Da heißt es immer, Deutschland exportiert zuviel. Das stimmt doch gar nicht. Wir importieren massenweise Pharmaprodukte, die am Produktionsort multiresistente Supererreger erzeugen, Handy-Rohstoffe, für deren Förderung afrikanische Familien in Minen verrecken, Klamotten aus Kinderhänden, fossile Brennstoffe, Atomstrom, Umwelt-Punkte und vieles mehr, um die Welt durch unseren Konsum zu befrieden. Dann werden wir noch ausgeschimpft, dass wir gerechnet auf die Anzahl der hier lebenden Menschen wesentlich mehr vebrauchen als die weitaus größere Anzahl an Menschen in weniger ersten Welten, die mit einem Bruchteil der Ressourcen zurechtkommen müssen. Das ist ganz klar Import-Überschuß, und zwar (nur) vom Feinsten!

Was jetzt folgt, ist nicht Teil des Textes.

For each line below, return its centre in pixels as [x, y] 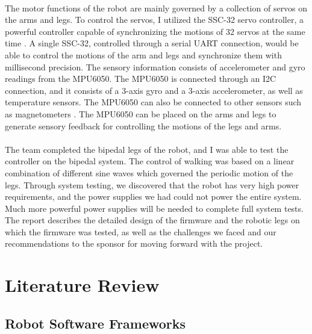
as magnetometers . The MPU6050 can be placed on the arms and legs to [141, 113]
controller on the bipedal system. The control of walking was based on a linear [150, 161]
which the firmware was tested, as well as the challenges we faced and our [141, 231]
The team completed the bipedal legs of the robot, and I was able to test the [147, 149]
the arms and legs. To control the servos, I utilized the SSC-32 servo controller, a [154, 20]
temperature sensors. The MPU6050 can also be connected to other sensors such [153, 102]
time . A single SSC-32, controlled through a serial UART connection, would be [152, 43]
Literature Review [82, 285]
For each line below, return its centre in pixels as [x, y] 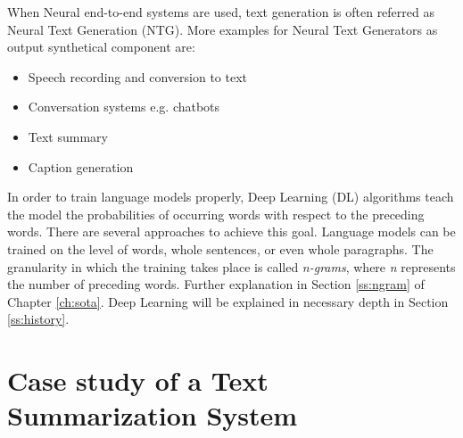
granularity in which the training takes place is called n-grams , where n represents [231, 266]
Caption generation [81, 166]
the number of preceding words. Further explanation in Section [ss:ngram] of [216, 284]
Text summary [68, 136]
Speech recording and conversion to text [137, 76]
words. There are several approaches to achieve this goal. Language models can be [231, 231]
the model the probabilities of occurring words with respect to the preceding [216, 214]
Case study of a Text [138, 380]
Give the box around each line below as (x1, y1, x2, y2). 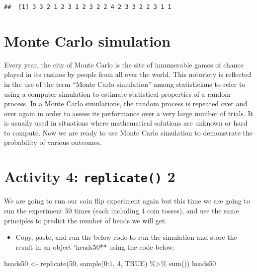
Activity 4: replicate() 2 (4, 166, 175, 187)
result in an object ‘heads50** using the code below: (15, 241, 175, 252)
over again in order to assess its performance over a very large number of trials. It (4, 108, 253, 118)
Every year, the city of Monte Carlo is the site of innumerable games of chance (4, 59, 244, 69)
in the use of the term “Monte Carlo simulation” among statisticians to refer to (4, 78, 246, 89)
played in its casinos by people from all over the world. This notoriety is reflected (4, 69, 252, 79)
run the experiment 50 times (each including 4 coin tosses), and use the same (4, 205, 239, 215)
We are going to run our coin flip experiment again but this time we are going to (4, 196, 250, 206)
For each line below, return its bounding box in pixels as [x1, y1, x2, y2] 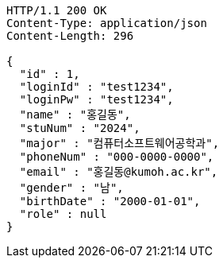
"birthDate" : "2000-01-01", [19, 195, 201, 208]
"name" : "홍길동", [19, 108, 131, 121]
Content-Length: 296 [6, 29, 134, 42]
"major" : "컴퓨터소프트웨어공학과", [19, 137, 220, 149]
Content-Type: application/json [6, 17, 207, 29]
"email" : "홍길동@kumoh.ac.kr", [19, 165, 218, 178]
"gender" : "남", [19, 181, 124, 194]
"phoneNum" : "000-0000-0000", [19, 150, 214, 163]
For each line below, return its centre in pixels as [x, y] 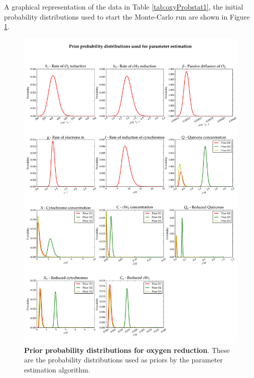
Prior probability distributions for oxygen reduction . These [127, 350]
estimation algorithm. [57, 369]
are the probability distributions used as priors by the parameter [123, 360]
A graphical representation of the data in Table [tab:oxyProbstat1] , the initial [124, 7]
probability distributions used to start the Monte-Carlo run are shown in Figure [127, 16]
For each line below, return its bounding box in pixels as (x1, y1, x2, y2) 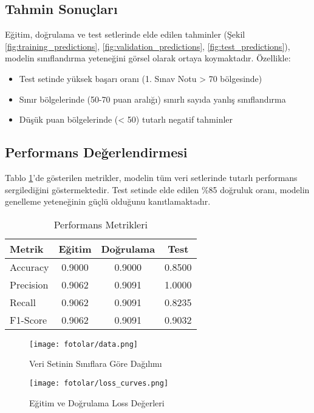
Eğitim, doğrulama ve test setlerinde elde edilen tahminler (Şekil (5, 28, 245, 41)
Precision (10, 277, 49, 292)
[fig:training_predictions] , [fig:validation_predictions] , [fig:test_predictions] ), (5, 39, 290, 52)
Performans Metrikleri (53, 217, 148, 231)
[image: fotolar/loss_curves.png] (29, 379, 169, 387)
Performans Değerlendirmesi (5, 143, 188, 162)
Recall (10, 295, 36, 309)
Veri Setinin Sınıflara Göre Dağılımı (29, 357, 162, 370)
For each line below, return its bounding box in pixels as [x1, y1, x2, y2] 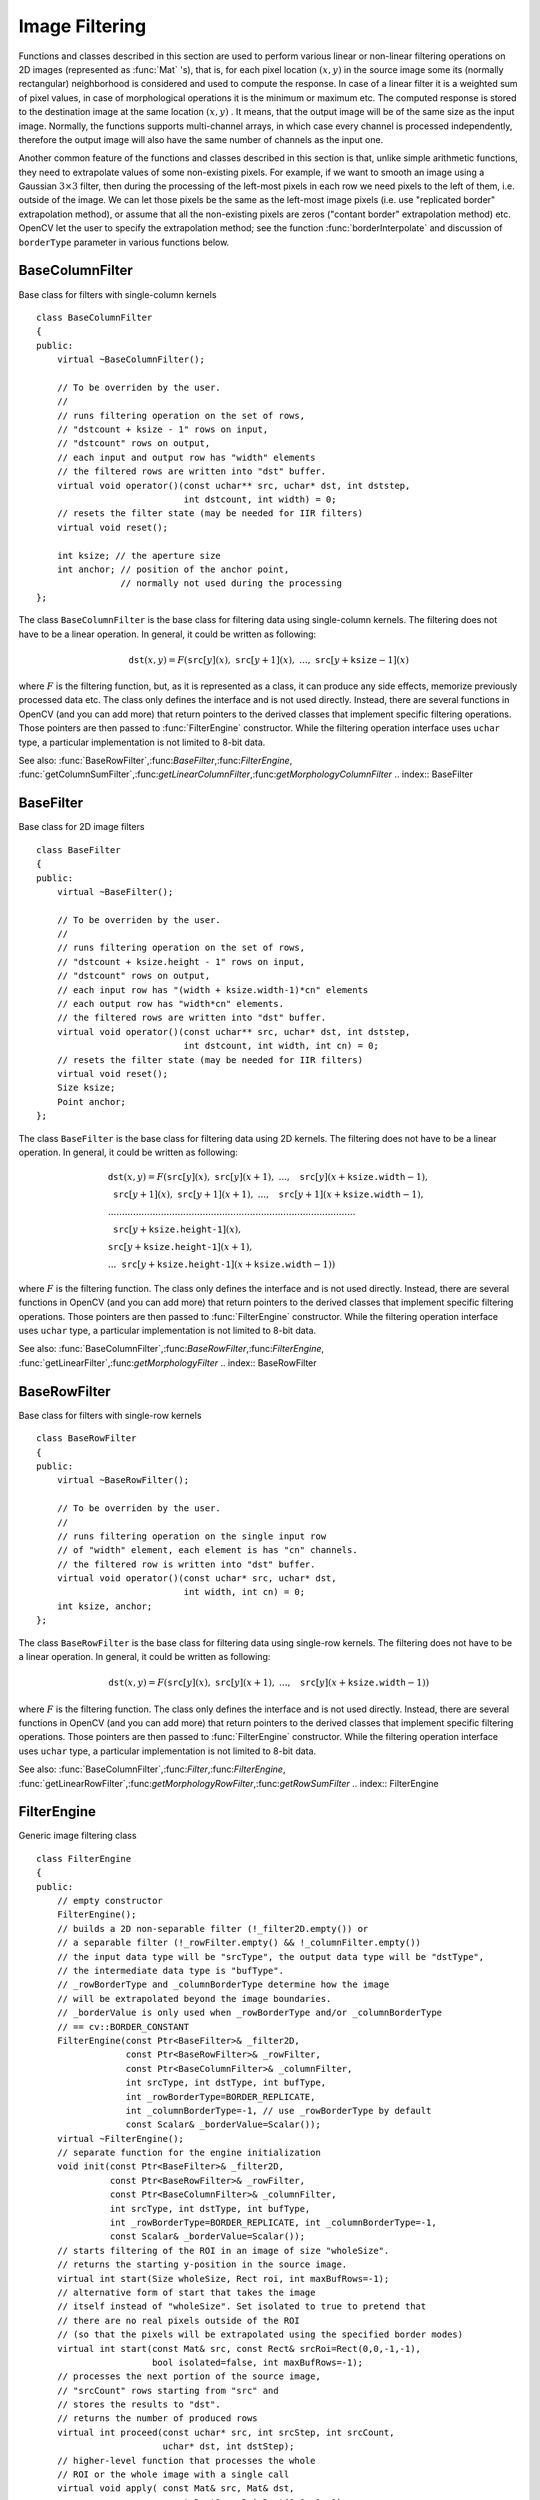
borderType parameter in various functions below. [18, 236, 230, 248]
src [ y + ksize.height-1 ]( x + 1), [107, 1241, 253, 1253]
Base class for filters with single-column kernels [18, 288, 217, 300]
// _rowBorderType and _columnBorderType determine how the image [56, 1979, 390, 1990]
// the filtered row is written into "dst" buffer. [56, 1558, 316, 1570]
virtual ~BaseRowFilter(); [56, 1475, 190, 1486]
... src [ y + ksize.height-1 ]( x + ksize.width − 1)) [107, 1259, 336, 1270]
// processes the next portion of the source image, [56, 2371, 322, 2382]
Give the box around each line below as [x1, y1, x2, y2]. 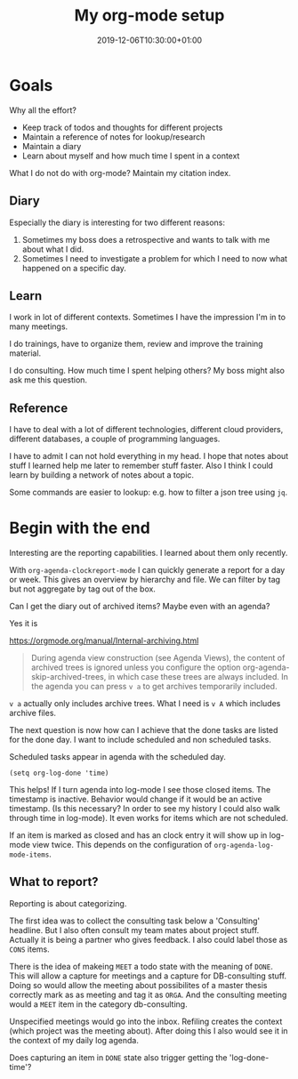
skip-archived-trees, [30, 672, 107, 682]
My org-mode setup [74, 5, 225, 26]
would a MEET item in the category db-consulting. [9, 998, 189, 1010]
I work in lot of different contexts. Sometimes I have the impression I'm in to [9, 312, 286, 323]
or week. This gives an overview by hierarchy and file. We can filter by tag [9, 575, 281, 585]
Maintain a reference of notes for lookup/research [21, 131, 205, 142]
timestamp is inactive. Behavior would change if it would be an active [9, 793, 262, 805]
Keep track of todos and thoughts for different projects [21, 122, 223, 133]
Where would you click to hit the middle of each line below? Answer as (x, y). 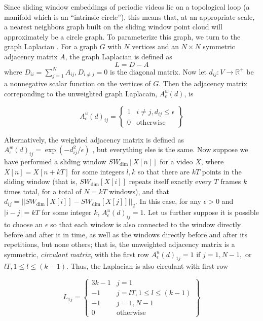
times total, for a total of (43, 191)
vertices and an (155, 46)
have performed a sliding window (55, 161)
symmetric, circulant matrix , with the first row (77, 254)
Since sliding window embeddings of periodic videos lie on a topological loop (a (127, 7)
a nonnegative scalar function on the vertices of (78, 83)
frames (231, 181)
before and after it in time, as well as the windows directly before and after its (126, 234)
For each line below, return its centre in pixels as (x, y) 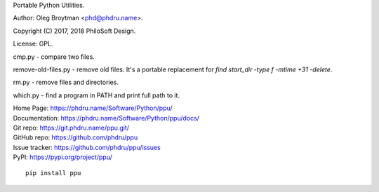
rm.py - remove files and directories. (66, 82)
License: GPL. (33, 44)
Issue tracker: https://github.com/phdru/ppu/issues (87, 147)
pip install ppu (53, 173)
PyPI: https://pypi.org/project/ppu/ (62, 157)
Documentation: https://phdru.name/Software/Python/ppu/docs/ (106, 118)
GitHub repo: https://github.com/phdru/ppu (75, 137)
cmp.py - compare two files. (54, 57)
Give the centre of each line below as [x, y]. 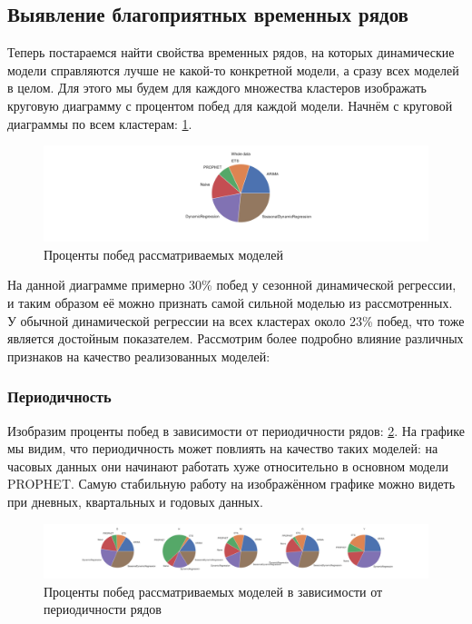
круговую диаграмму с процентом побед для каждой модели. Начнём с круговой [230, 105]
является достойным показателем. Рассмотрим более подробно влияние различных [236, 338]
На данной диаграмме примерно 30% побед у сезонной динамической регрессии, [232, 285]
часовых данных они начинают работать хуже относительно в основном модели [228, 466]
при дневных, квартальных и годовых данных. [135, 501]
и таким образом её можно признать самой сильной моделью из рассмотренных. [230, 302]
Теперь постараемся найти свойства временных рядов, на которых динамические [231, 52]
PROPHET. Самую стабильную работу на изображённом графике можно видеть [231, 484]
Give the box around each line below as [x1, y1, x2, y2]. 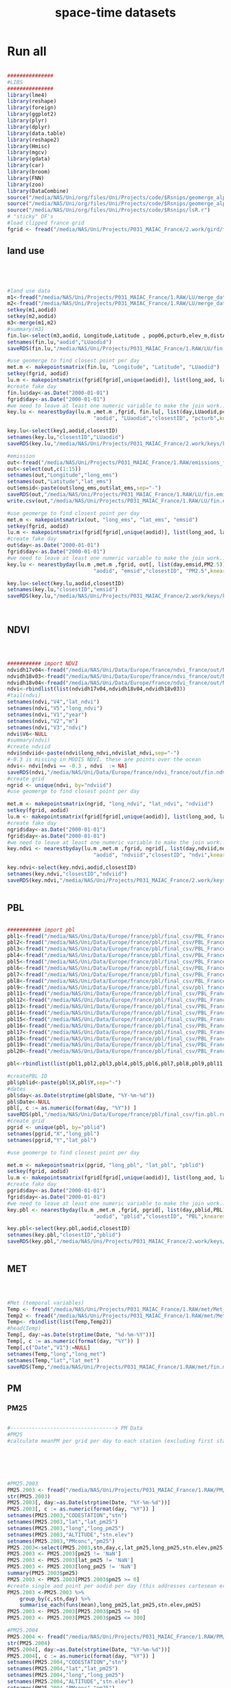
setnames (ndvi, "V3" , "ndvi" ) [7, 724, 88, 731]
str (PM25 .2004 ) [7, 1640, 51, 1647]
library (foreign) [7, 105, 57, 112]
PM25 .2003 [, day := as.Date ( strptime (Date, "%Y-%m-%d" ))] [7, 1499, 170, 1506]
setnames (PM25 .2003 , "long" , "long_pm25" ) [7, 1525, 125, 1532]
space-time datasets [54, 5, 177, 21]
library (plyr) [7, 117, 48, 125]
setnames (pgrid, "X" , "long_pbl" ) [7, 1130, 100, 1137]
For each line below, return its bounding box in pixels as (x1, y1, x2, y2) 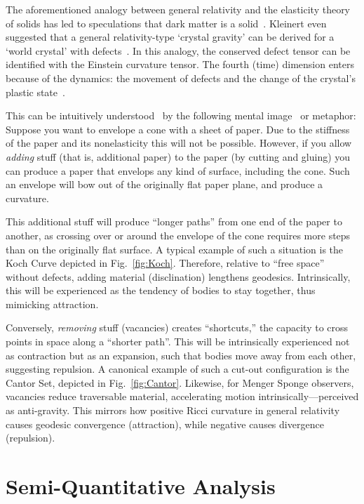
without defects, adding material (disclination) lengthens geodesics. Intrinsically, (6, 269, 351, 284)
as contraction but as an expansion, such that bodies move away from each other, (6, 347, 356, 362)
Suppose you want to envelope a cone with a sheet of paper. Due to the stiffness (6, 121, 350, 136)
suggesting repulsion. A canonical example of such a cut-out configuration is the (6, 362, 349, 376)
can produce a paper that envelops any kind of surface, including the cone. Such (6, 163, 350, 178)
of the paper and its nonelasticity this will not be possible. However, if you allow (6, 135, 352, 150)
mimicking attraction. (6, 296, 99, 311)
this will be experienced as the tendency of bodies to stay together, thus (6, 283, 316, 298)
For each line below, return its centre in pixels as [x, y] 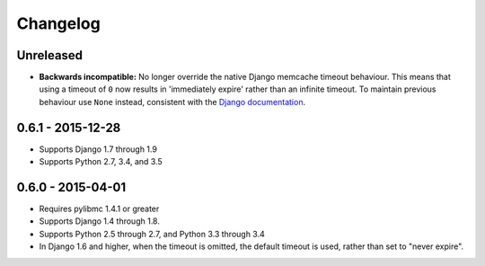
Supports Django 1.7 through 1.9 [98, 149]
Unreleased [50, 55]
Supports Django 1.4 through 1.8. [100, 221]
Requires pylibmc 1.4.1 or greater [99, 209]
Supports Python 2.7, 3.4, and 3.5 [101, 162]
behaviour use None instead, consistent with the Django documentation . [172, 102]
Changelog [58, 23]
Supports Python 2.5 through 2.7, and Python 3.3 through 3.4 [152, 234]
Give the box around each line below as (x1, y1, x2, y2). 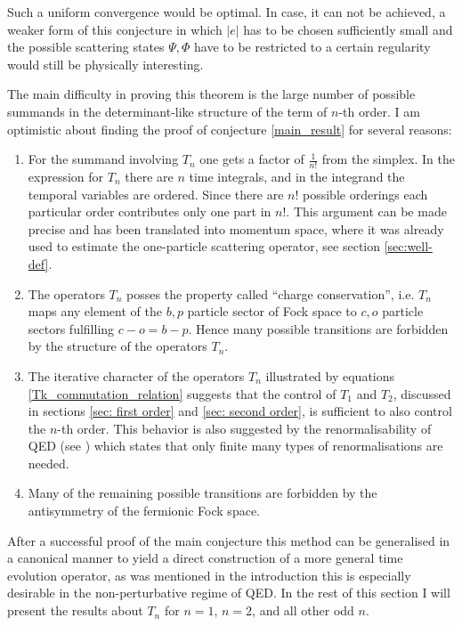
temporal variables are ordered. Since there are (28, 184, 284, 203)
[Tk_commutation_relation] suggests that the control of (28, 384, 336, 402)
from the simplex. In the (321, 150, 455, 168)
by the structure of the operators (28, 337, 207, 355)
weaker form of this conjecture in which (7, 20, 223, 38)
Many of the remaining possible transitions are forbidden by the (28, 484, 377, 502)
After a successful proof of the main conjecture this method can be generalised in (7, 531, 450, 549)
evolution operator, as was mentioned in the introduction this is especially (7, 565, 411, 584)
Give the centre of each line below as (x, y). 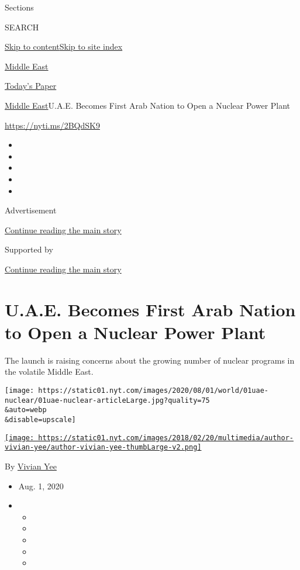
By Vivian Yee (31, 466)
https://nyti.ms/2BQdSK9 (52, 125)
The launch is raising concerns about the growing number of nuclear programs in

Was sollen wir denn noch tun gegen die Vorurteile, wir bereicherten uns auf Kosten unserer ausländischen Mitmenschen und unterdrückten den Rest der Welt?

Würden alle es so machen wie die Bayern, wären alle Menschen christlich, sozial und demokratisch! Kapital-Oligarchie heißt schließlich, dass es verdammt gut riecht! Aber dazu fehlt auswärtigen Nichtbayern wohl die notwendige lateinische Vorbildung…

…wer viel lernt, der muss viel leiden.

»Ich […] richtete mein Herz zu suchen und zu forschen weislich alles, was man unter dem Himmel tut. […] Ich sah an alles Tun, das unter der Sonne geschieht; und siehe, es war alles eitel und Haschen nach dem Wind. Krumm kann nicht schlicht werden noch, was fehlt, gezählt werden.

[…] Ich bin herrlich geworden und habe mehr Weisheit denn alle, die vor mir gewesen sind […] und mein Herz hat viel gelernt und erfahren. Und richtete auch mein Herz darauf, daß ich erkennte Weisheit und erkennte Tollheit und Torheit. Ich ward aber gewahr, daß solches auch Mühe um Wind ist.

Denn wo viel Weisheit ist, da ist viel Grämens; und wer viel lernt, der muß viel leiden.«

(Lutherbibel 1912, Prediger 1.12-1.18)

Soziale Politik…

…kann in einer Debatte niemals Rendite als Argument zählen lassen und schon gar nicht anwenden. Rentabilität dient dem Menschen, ist aber nicht mit Rendite zu verwechseln, die ausschließlich dem Kapital dient.

Es wird gerne angeführt, dass es ohne Anreize keine wirtschaftliche Entwicklung gäbe, keine Verbesserungen, keine als Fortschritt bezeichnete Manifestation von subjektivem Wunschdenken. Dabei werden als übergeordnetes Tauschmittel bedruckte Scheine, gepresste Münzen und verschlüsselte Zahlen in verschiedenen Computersystemen als Anreiz für das Volk gesehen. Nur damit soll der Mensch konsumieren können – die Grundstückssteuer in Getreide auszuzahlen ist nicht erlaubt.

Dagegen wehrt sich der menschliche Geist und versucht, seine Wehrlosigkeit mit Mitteln dieses gegebenen Systems zu verdrängen.